* EXERCISE GOAL
Write the data out again in full, with no departure from the original.

Segment Start: MATERIAL SHOWN

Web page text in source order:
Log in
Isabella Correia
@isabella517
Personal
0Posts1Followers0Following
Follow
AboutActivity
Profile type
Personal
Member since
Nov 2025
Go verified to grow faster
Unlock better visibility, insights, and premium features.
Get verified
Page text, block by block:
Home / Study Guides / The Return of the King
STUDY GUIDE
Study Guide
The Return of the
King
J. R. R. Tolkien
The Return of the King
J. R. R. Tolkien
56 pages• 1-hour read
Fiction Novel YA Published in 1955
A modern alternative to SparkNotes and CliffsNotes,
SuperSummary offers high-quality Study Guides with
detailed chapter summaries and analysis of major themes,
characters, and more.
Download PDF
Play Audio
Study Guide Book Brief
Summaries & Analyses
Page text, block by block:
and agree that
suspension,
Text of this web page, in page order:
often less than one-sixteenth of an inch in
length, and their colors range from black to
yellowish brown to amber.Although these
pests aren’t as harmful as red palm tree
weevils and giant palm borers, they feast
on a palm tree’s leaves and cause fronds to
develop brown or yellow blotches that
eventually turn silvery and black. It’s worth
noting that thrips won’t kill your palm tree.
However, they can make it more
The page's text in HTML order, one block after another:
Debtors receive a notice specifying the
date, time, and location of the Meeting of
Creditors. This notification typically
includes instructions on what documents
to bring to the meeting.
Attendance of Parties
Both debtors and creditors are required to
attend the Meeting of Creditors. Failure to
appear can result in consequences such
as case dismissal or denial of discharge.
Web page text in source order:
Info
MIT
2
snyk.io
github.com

Segment End: MATERIAL SHOWN

* EXERCISE SOLUTION
Web page text in source order:
Log in
Isabella Correia
@isabella517
Personal
0Posts1Followers0Following
Follow
AboutActivity
Profile type
Personal
Member since
Nov 2025
Go verified to grow faster
Unlock better visibility, insights, and premium features.
Get verified
Page text, block by block:
Home / Study Guides / The Return of the King
STUDY GUIDE
Study Guide
The Return of the
King
J. R. R. Tolkien
The Return of the King
J. R. R. Tolkien
56 pages• 1-hour read
Fiction Novel YA Published in 1955
A modern alternative to SparkNotes and CliffsNotes,
SuperSummary offers high-quality Study Guides with
detailed chapter summaries and analysis of major themes,
characters, and more.
Download PDF
Play Audio
Study Guide Book Brief
Summaries & Analyses
Page text, block by block:
and agree that
suspension,
Text of this web page, in page order:
often less than one-sixteenth of an inch in
length, and their colors range from black to
yellowish brown to amber.Although these
pests aren’t as harmful as red palm tree
weevils and giant palm borers, they feast
on a palm tree’s leaves and cause fronds to
develop brown or yellow blotches that
eventually turn silvery and black. It’s worth
noting that thrips won’t kill your palm tree.
However, they can make it more
The page's text in HTML order, one block after another:
Debtors receive a notice specifying the
date, time, and location of the Meeting of
Creditors. This notification typically
includes instructions on what documents
to bring to the meeting.
Attendance of Parties
Both debtors and creditors are required to
attend the Meeting of Creditors. Failure to
appear can result in consequences such
as case dismissal or denial of discharge.
Web page text in source order:
Info
MIT
2
snyk.io
github.com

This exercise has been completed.